Eighteen substances were tentatively identified by comparing negative molecular ions detected during UHPLC-DAD-ESI-MSn analysis with molecular mass data for constituents of Rhodiola rosea, as found in literature. In negative ionization mode, negative molecular ions are indicated by m/z values that equal [M-H], the molecular mass of the compound minus one proton. In several peaks formic acid adducts were detected as ([M-H] + HCOOH), which fully dissociated into [M-H] in MS2.

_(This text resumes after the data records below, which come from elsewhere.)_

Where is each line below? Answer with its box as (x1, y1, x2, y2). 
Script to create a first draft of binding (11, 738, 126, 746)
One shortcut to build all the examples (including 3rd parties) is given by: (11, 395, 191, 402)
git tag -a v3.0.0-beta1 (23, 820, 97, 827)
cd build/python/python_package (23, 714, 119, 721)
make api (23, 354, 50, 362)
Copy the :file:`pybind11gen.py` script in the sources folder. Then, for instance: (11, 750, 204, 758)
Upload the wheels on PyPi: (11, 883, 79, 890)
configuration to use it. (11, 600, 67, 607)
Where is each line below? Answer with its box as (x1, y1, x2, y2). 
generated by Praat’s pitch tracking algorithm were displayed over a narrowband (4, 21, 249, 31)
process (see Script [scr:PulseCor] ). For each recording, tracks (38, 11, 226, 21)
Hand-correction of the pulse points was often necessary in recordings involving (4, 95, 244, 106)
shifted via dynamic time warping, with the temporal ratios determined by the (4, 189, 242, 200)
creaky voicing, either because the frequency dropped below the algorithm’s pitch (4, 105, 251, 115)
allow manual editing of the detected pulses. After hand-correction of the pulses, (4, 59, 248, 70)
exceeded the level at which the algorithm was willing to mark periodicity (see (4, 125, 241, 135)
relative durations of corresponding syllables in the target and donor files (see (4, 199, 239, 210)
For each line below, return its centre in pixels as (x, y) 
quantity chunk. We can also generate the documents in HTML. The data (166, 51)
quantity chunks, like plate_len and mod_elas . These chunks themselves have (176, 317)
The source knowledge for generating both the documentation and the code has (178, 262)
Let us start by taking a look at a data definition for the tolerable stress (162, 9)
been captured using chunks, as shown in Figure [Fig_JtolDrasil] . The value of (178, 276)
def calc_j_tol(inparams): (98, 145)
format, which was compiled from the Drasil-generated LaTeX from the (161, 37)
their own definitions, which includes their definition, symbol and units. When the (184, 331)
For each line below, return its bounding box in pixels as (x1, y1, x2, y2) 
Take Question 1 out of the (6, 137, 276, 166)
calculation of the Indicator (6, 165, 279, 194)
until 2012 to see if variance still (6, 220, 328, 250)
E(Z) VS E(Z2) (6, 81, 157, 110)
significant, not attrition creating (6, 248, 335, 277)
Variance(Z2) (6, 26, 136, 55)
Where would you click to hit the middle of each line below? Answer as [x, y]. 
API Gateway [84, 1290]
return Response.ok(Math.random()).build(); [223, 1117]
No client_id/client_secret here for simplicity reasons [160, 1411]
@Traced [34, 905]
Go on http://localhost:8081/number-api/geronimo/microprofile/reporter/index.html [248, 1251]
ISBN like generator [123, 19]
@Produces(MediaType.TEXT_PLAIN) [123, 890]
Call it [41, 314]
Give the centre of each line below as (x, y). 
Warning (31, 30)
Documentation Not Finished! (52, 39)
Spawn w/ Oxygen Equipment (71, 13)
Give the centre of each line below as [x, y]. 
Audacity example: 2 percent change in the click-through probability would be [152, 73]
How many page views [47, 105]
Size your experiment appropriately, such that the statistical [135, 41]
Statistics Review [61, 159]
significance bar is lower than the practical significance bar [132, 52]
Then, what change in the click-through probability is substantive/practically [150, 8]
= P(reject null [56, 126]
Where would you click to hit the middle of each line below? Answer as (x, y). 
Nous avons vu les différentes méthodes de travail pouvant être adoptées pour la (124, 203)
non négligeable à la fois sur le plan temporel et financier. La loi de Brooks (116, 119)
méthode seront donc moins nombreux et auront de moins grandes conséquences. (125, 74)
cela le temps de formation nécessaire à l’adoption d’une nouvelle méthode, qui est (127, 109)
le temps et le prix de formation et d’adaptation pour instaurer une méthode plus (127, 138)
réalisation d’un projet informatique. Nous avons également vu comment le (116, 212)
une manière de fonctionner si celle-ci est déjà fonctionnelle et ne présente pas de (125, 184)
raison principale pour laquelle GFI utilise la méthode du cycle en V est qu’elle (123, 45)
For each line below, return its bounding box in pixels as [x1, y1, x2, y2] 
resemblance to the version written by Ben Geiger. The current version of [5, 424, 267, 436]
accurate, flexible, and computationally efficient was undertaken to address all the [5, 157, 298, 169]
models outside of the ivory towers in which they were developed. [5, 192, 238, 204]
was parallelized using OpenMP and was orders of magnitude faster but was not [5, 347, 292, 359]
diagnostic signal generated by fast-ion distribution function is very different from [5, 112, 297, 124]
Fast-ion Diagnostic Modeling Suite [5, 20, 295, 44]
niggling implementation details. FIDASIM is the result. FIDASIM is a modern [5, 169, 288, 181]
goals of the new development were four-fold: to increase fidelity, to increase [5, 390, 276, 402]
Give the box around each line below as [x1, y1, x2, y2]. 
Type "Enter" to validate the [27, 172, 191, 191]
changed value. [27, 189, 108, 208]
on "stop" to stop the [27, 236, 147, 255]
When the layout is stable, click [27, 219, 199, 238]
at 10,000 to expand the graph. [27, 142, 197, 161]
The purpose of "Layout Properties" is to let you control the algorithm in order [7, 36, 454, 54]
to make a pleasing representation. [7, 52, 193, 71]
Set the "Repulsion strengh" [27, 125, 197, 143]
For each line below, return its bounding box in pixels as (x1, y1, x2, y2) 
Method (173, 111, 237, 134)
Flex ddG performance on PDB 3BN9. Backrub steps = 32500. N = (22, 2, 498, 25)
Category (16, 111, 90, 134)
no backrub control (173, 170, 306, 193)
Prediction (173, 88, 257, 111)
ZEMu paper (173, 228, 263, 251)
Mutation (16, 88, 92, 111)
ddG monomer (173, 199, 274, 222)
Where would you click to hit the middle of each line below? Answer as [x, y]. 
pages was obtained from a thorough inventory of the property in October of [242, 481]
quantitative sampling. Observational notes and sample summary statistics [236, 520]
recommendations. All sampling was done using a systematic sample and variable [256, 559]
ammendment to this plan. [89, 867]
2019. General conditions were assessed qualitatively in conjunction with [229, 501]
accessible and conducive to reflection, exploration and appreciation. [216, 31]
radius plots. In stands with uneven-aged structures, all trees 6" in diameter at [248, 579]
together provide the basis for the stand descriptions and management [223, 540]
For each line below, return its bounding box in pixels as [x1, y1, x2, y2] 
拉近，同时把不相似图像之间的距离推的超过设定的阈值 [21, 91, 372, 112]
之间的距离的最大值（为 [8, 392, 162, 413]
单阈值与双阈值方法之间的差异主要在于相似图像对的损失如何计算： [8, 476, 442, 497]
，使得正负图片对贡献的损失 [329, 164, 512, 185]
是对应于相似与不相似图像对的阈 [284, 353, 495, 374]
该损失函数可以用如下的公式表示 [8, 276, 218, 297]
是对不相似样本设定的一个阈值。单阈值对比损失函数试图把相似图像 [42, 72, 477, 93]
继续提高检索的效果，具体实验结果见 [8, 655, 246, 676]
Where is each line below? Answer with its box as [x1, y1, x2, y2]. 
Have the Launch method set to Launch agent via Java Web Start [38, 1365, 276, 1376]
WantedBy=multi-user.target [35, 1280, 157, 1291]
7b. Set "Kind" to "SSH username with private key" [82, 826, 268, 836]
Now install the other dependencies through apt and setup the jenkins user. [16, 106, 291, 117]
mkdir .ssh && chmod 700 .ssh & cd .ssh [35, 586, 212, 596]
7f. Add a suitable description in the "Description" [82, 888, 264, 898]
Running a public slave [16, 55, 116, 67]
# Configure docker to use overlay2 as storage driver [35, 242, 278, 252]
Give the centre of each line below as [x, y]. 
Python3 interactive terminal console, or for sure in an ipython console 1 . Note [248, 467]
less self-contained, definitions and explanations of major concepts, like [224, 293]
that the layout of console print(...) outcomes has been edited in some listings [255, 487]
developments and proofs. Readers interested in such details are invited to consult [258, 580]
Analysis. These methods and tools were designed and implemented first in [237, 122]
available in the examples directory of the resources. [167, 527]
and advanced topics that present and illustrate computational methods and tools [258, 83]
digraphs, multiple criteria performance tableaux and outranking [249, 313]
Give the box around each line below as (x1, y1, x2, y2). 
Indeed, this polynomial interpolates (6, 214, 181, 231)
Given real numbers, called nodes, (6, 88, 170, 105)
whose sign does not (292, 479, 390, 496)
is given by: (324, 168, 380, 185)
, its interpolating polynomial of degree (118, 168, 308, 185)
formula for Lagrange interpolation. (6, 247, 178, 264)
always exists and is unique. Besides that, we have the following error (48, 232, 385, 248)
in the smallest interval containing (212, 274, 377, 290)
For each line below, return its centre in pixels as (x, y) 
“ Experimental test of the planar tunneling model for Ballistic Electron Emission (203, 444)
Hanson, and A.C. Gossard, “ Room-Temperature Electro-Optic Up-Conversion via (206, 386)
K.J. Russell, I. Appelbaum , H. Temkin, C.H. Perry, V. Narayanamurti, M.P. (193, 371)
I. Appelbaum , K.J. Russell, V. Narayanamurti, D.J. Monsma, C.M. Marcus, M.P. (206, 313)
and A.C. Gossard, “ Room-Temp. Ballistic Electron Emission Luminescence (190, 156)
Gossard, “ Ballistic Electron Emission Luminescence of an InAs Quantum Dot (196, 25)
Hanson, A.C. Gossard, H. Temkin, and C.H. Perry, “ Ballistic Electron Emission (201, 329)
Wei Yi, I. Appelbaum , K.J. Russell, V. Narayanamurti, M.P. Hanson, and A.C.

Two cyanogenic glycosides were tentatively identified as rhodiocyanoside A (1) and lotaustralin (2), both containing glucopyranoside as sugar moiety.
Three phenylethanoids were found. Salidroside (3) and viridoside (5) again contain glucopyranoside as O-glycosidic linked group, in 2-phenylethyl-vicianoside (7) the aglycone is bound to arabinopyranosyl-glucopyranoside. Two gallic acid derivatives present in the sample were interpreted as epigallocatechin-epigallocatechin gallate (4) and epigallocatechin-3-O-gallate (6).
Among five phenylpropanoids, cinnamyl alcohol (15) was identified by comparing UV data showing maxima at 206 and 247 nm, as this substance did not ionize and therefore yielded no molecular ion. Subsequently, rosarin (9), rosavin (11), rosin (12) and compound (13), cinnamyl-(6’-O-β-D-xylopyranosyl)-O-β-glucopyranoside, were found to be glycosides of (15). Their sugar moieties consist of arabinopyranosyl-glucopyranoside for (9), arabinofuranosyl- glucopyranoside for (11), glucopyranoside for (12) and xylopyranosyl-glucopyranoside for (13).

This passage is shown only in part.